Extracted records:
+-------+

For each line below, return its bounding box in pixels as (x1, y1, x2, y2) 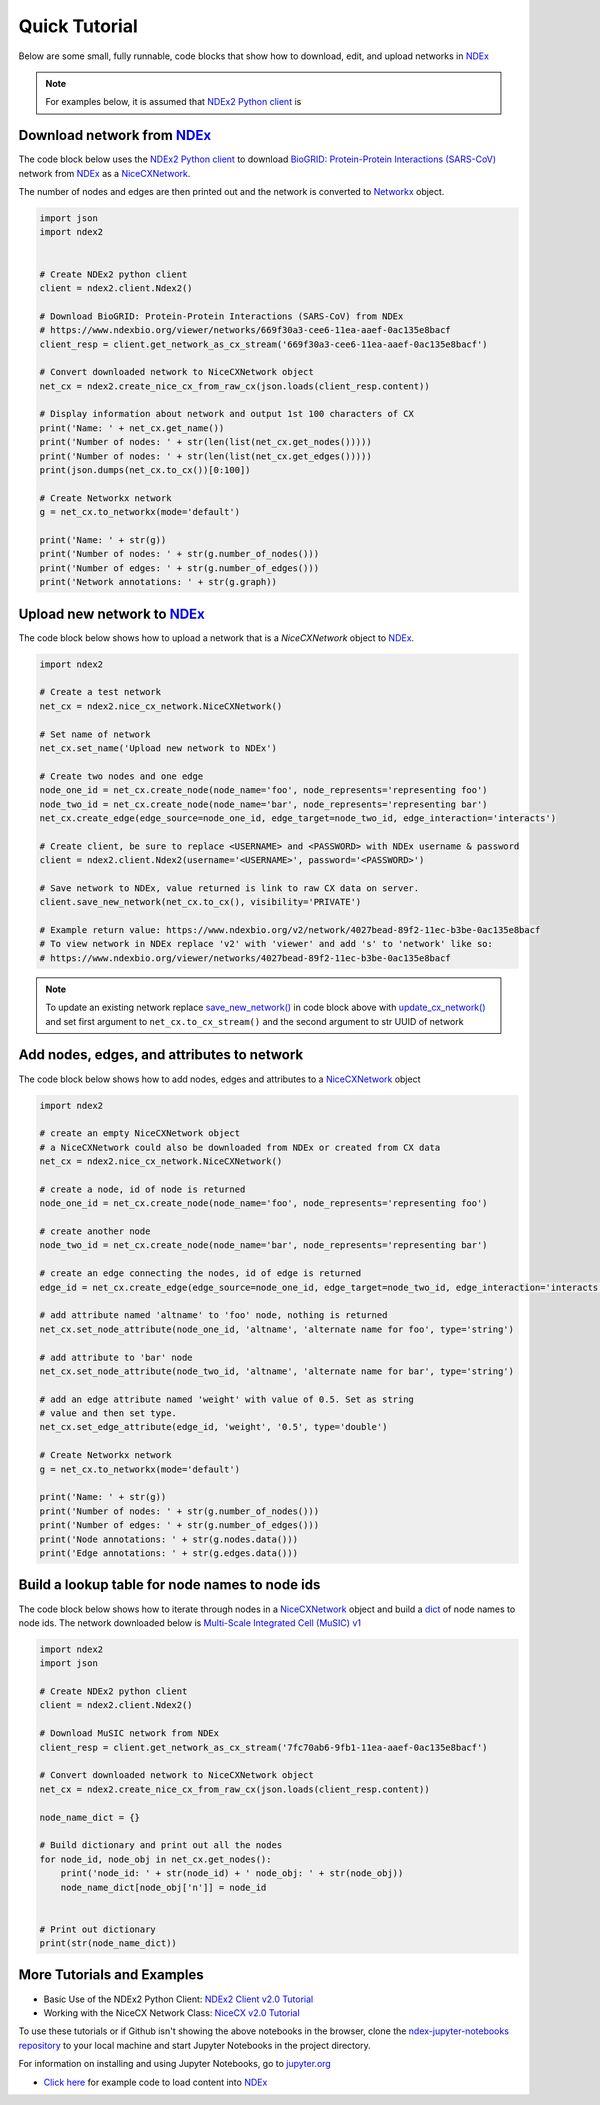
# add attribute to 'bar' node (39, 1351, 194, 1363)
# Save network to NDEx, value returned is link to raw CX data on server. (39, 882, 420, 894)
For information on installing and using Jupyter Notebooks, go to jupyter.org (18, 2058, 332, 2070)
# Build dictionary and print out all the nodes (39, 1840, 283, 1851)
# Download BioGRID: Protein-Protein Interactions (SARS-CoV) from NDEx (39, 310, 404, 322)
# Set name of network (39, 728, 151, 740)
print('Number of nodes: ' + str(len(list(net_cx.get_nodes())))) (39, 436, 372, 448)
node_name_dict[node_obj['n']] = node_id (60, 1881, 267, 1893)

+-------+

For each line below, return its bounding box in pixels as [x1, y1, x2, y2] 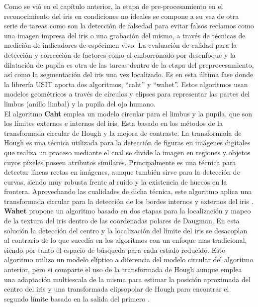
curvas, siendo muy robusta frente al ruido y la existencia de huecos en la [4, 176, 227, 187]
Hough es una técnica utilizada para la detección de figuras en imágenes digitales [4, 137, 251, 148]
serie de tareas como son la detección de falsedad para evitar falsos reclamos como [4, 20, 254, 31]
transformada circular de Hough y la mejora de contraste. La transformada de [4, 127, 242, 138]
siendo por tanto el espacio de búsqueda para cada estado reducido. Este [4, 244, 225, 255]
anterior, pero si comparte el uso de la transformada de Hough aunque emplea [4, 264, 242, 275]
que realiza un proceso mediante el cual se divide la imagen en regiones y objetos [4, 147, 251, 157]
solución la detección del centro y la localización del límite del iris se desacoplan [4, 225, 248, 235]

+-------+

Work required: Would you please copy, word for word, everything above from the line containing "print('Number of nodes: '" down to the line containing "node_name_dict[node_obj['n']] = node_id", those two lines included?

Exercise response:
print('Number of nodes: ' + str(len(list(net_cx.get_nodes())))) (39, 436, 372, 448)
node_name_dict[node_obj['n']] = node_id (60, 1881, 267, 1893)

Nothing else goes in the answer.